Als ik nog de boodschappen aan het inpakken ben, loopt hij ons voorbij naar buiten toe. Terwijl hij loopt trekt hij de zak open en begint hij te eten. Misschien houdt dat hem van de gedachte af dat zijn jas stinkt of dat zijn vrouw dood is. De vrouw die zo lekker kon koken of waarbij de was altijd rook naar wind en zon. Ik geef de dochter een kus. Eenmaal buiten hef ik haar met veel karategeluiden in het kinderzitje. Ze wordt zo groot.
We fietsen door een verlaten winkelstraat en voor ons uit holt luid kwakend een mannetjeseend. Hij lijkt in paniek. Alsof hij iets zoekt. Of iemand. Een vijver. Een vrouwtje. En terwijl hij zo door de eindeloze winkelstraat snelt, eet hij toch nog haastig de etensresten die hij tegenkomt. Gulzig. Alsof zijn leven ervan afhangt.

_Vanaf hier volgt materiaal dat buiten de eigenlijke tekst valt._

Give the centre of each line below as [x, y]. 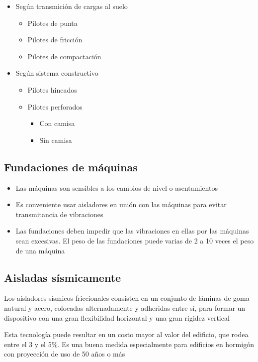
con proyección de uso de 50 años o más [65, 354]
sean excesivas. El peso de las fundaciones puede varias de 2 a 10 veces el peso [135, 240]
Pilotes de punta [52, 23]
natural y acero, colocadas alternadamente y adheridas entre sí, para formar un [125, 307]
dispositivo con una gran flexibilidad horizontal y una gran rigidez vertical [117, 317]
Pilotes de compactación [64, 56]
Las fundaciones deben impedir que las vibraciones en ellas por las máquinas [132, 231]
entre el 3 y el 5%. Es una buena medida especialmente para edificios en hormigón [129, 344]
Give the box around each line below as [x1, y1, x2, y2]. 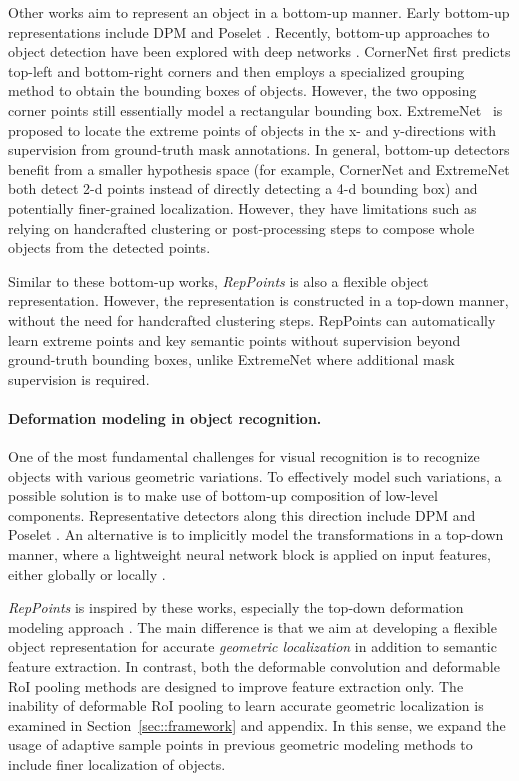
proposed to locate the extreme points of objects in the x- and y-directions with [8, 119, 497, 140]
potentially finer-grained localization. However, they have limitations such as [8, 197, 477, 218]
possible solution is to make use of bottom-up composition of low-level [8, 485, 438, 506]
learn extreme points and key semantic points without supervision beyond [8, 329, 461, 350]
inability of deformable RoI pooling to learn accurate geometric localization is [8, 695, 484, 716]
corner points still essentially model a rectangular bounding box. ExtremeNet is [8, 99, 503, 120]
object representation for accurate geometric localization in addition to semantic [8, 636, 497, 657]
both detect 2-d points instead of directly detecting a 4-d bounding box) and [8, 178, 478, 199]
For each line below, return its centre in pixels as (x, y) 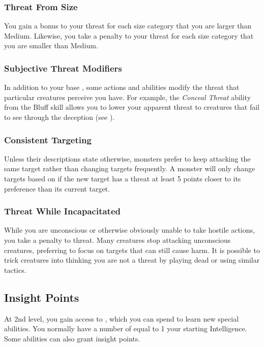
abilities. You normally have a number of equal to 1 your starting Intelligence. (126, 328)
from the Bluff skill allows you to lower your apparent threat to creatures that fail (132, 107)
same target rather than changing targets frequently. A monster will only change (130, 168)
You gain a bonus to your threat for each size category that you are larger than (128, 26)
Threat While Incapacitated (62, 211)
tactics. (15, 270)
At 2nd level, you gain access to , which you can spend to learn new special (122, 318)
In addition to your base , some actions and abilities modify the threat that (122, 87)

‘Eendje!’ roept de dochter blij.
Ik denk aan hoe ik de eend zou vangen en ’t beest naar een vijver zou brengen en hoe blij die eend zou worden van deze daad. Hoe gelukkig ’ie zou zijn. We slaan een hoek om. Zijn gekwaak klinkt nog twee hoeken verder.
Ik keer me niet om.
Ik ben geen held.
Op het midden van de brug kijken we naar de boten onder ons. Tijdens het fietsen heb ik de dingen die in mijn jaszak zitten talloze keren door mijn handen laten gaan. De dingen die gaandeweg de week overal vanaf geflikkerd zijn, en geloof me: bij mij valt zo gaandeweg de week alles wat ik aanraak uit elkaar. De schroeven en bouten van mijn fiets, een veer uit een balpen, een haarklem en een spijker en een houtje, een piefje hier, een nibbeltje daar. Ik hecht me snel aan dingen, dus gedurende de week steek ik alles dat valt in mijn zak.

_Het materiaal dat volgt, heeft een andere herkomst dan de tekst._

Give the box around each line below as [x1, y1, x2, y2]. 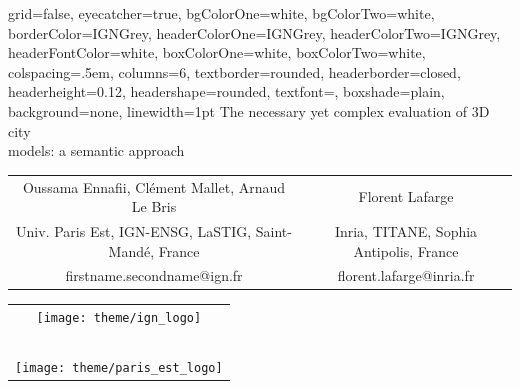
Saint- [255, 220, 292, 241]
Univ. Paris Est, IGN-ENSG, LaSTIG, [16, 220, 252, 241]
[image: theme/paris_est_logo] [15, 360, 223, 375]
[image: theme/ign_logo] [36, 311, 202, 326]
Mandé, [108, 240, 155, 261]
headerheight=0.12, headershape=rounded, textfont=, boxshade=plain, [8, 81, 445, 102]
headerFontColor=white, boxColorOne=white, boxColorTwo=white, [8, 42, 426, 63]
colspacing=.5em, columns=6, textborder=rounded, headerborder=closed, [8, 61, 461, 82]

Lees meer: Hanneke Hendrix: 'Ik zag haar jongleren met zíjn ballen'
Er staat een straffe wind en de dochter zingt.
In mijn zak rinkelen de dingen die uit elkaar vielen.

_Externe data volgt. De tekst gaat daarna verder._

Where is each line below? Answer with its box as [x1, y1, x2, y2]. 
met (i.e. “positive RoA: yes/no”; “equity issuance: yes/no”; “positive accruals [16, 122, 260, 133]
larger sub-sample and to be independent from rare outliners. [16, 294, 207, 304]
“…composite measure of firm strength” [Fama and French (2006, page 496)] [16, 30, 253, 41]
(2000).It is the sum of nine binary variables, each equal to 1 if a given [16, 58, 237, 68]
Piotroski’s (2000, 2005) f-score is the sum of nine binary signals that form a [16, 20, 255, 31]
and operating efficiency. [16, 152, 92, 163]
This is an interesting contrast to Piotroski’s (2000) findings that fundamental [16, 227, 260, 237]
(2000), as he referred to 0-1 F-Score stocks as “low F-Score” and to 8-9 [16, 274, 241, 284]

Een voor een laat ik ze vallen en ik stel me minuscule plonsjes in het Waal-water voor.
Als alles onder ons is verdwenen, klop ik mijn koude handen uit.
‘Gauw naar huis,’ zeg ik. ‘Voordat iemand denkt dat we gaan springen.’
De dochter roept van ‘Jaaaaa! Fietseeeee!’
Met een montere tred fietsen we naar huis.
Zonder gekwaak.
Zonder zak chips.
Zonder kapotte dingen.
Gewoon met z’n tweeën in het donker.
Lees hier meer van Hanneke Hendrix.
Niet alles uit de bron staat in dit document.